Time
I’m a nonbeliever. Nothing you can say or do will convince me otherwise.
Time is illusory.
And yet, I constantly fall to its whims and fancies. The minutes and hours slip past unnoticed and I’m left wondering what happened to the time. Never is this more true than Winter.
My alarm croaks through the dimness at 5:30. Depending on whether or not I need to shave to meet the grooming standards, I may hit snooze for 15 minutes. My next hour and half is spent preparing: I shower, dress, pack, cook, make coffee, and either bike through frigid temperatures, wander to the bus, or await my ride. I spend between thirty-five minutes and an hour making my way up to the slopes, before jumping headlong into my day.
This is where things get weird. It’s important for the mountain to have enough instructors to cover all the lessons they get each day. This isn’t always a simple matter, as it’s only estimates. Of course, it doesn’t make sense to pay an instructor not to teach a lesson, so that means we get a paltry sum (around $4) for showing up just in case, and if they have a lesson, then we get paid to teach.
In the early part of the season, not a lot of people are coming up and taking lessons, and the management likes to spread the wealth among the instructors showing up, so it’s hard to teach every day. When I don’t teach, I’ve been dragging my laptop up, doing research on schools and scholarships, reading, and trying to better myself. I try to ski every day I come up, but the waiting sometimes drains my energy more than skiing.
As the season progresses, extra work starts appearing: setting up signs and fences where the groomers ran, booting and teching equipment, and greeting customers or basic maintenance. After my first season, I was labeled King of the Sunkid, our beginner magic carpet, because I arrived early each day to set up flags, fences and pieces of flare. Now it’s habit to be early, have time to help out, and take a little unrushed me-time to brush my teeth and get geared up.
Right now, it feels like I have all the time in the world. An hour of downtime here and an hour of downtime there start to add up. And yet it’s never enough to feel truly productive. I was able to whip out a scholarship essay during a 45 minute stretch one morning, but one success is hardly enough. More often, I find myself chatting with my coworkers also trying to spell the time.

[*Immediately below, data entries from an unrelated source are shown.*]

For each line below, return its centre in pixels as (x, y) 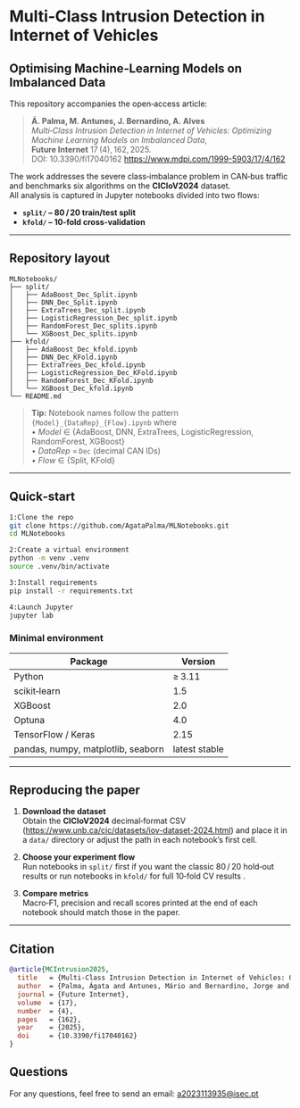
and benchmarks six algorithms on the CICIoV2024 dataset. (120, 186)
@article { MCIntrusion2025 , (59, 970)
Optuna (29, 720)
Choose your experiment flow (79, 857)
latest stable (199, 749)
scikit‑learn (37, 691)
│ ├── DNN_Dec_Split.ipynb (63, 302)
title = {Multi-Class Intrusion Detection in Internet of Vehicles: (151, 978)

When lessons don’t come in, we’re at our leisure. We can ski, take a clinic to better ourselves, or head down the mountain to complete chores. Finding other work, however, is more difficult. Some instructors keep evening jobs, but when you don’t know if you’ll be needed to teach all day, getting off around four in the afternoon, or if you’ll be released at ten in the morning, it’s hard to plan an alternative schedule.
Most instructors have other jobs. Eldora boasts more than 200 instructors on staff, which is large for a mountain this size, but only about 40 of us are full timers. Even fewer, a handful at best, are like me and up there nearly every day.
By the time I get home, it’s already dark out once more. I leave my home in darkness and return in darkness. I generally have enough energy to make some dinner before crawling into bed and doing it all again the next day.
I don’t mind spending two hours commuting daily. I don’t mind waking up extra early to cook breakfast for myself and my compatriots. I don’t mind not working some days, instead getting to train or relax or free ski (it is one of the perks of the job). But it drives me nuts that my life, in so many ways, is nonexistent outside of my job in the winter.
And that is a matter of time.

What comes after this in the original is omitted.